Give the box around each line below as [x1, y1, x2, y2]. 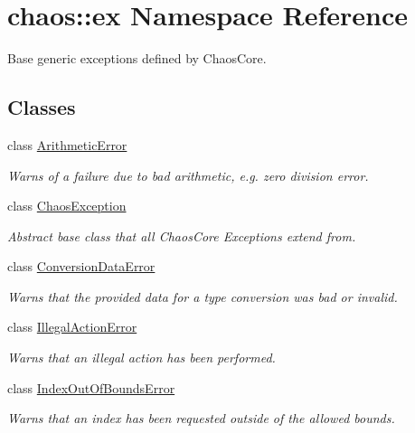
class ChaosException [7, 196, 127, 215]
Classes [7, 93, 76, 121]
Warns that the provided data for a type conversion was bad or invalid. [7, 287, 398, 306]
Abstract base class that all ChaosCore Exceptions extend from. [7, 226, 356, 245]
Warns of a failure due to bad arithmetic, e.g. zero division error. [7, 165, 369, 184]
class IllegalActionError [7, 317, 137, 336]
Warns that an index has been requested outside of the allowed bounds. [7, 409, 395, 428]
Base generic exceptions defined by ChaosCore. [7, 49, 267, 68]
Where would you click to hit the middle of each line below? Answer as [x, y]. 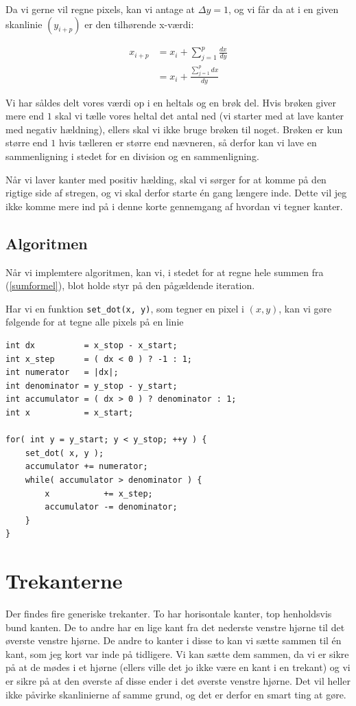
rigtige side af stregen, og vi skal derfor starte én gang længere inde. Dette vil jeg [176, 193]
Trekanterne [64, 581]
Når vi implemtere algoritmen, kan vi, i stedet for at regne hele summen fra [165, 272]
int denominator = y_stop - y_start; [92, 386]
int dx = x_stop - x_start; [92, 346]
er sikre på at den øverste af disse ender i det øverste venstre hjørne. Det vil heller [178, 681]
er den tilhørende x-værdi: [139, 24]
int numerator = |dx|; [62, 373]
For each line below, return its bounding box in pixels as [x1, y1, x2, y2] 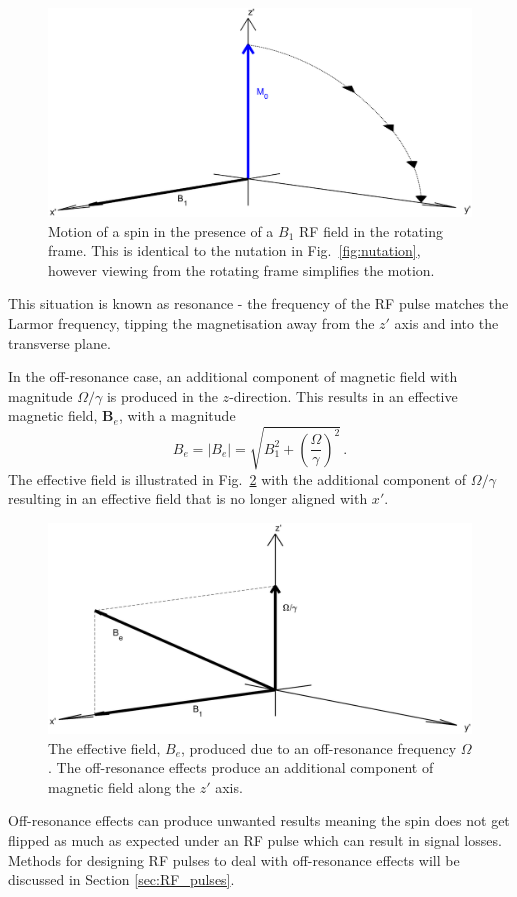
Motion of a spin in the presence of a [48, 220, 274, 241]
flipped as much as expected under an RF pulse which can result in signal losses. [8, 829, 502, 850]
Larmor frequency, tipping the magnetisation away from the [8, 313, 375, 334]
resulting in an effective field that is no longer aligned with [8, 488, 368, 509]
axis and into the [394, 313, 499, 334]
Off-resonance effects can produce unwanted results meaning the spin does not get [8, 810, 510, 831]
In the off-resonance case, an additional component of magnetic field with [8, 366, 458, 387]
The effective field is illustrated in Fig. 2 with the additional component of [8, 468, 467, 489]
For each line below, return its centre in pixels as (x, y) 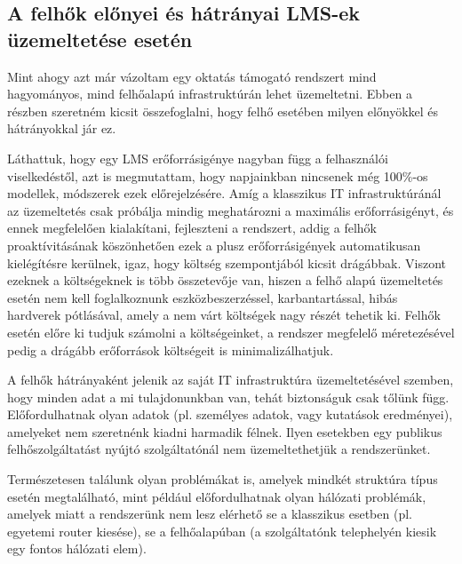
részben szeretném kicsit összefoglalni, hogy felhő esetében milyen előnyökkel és (223, 111)
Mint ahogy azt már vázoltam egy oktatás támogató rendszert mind (192, 76)
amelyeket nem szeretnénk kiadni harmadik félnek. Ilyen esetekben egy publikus (225, 431)
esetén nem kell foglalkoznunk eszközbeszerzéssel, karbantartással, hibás (203, 297)
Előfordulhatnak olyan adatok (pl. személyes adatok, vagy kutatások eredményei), (230, 414)
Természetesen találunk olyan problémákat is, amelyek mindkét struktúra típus (223, 479)
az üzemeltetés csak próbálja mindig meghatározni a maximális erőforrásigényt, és (231, 210)
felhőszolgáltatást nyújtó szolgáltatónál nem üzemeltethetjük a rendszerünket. (219, 449)
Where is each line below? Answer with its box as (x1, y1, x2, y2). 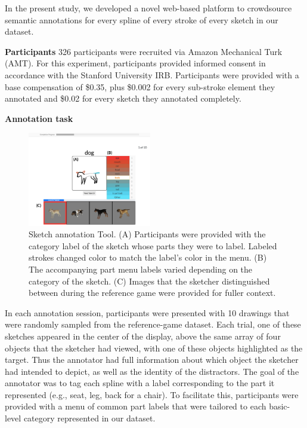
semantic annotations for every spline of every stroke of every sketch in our (5, 13, 278, 26)
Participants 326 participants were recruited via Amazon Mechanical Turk (5, 45, 283, 57)
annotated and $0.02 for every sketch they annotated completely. (5, 92, 241, 105)
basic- (269, 400, 290, 412)
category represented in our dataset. (23, 412, 156, 424)
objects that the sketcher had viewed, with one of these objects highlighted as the (5, 341, 303, 354)
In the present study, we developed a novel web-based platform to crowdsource (5, 2, 292, 14)
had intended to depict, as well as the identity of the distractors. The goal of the (5, 365, 299, 377)
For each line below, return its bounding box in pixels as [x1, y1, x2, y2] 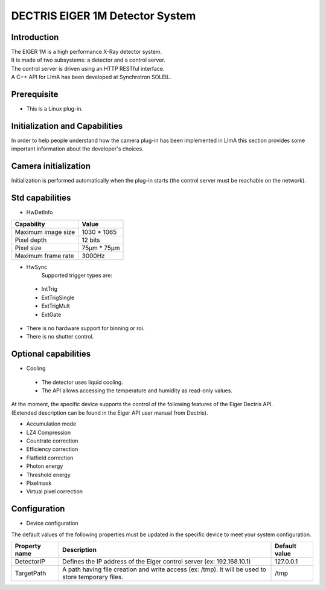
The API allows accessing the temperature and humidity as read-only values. [41, 387, 232, 394]
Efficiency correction [26, 446, 78, 453]
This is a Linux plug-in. [26, 105, 83, 112]
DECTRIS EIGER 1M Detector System [11, 9, 196, 22]
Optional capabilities [11, 349, 91, 359]
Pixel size [14, 244, 42, 252]
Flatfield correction [26, 454, 74, 461]
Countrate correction [26, 437, 78, 444]
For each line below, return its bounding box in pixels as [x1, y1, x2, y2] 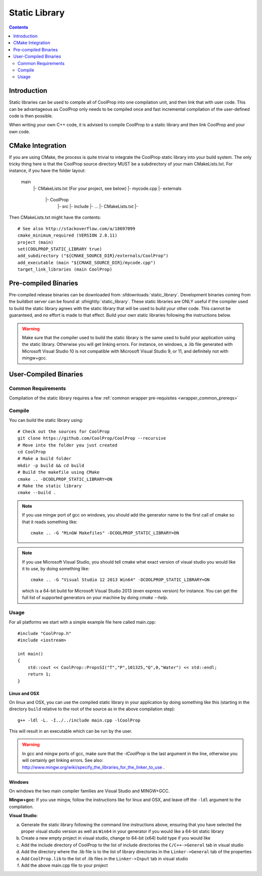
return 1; [27, 671, 51, 677]
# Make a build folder [17, 456, 72, 462]
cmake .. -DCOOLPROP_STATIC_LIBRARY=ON [17, 476, 113, 482]
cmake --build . [17, 490, 56, 496]
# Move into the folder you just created [17, 442, 117, 448]
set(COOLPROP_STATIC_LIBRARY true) [17, 246, 102, 252]
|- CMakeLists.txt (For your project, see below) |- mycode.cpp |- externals [33, 186, 182, 191]
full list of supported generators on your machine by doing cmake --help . [22, 595, 168, 601]

__TASK__:
What is wanted is a copy of every line in the listing that includes the word "component".

__COMPLETED TASK__:
In the off-resonance case, an additional component of magnetic field with [8, 366, 458, 387]
The effective field is illustrated in Fig. 2 with the additional component of [8, 468, 467, 489]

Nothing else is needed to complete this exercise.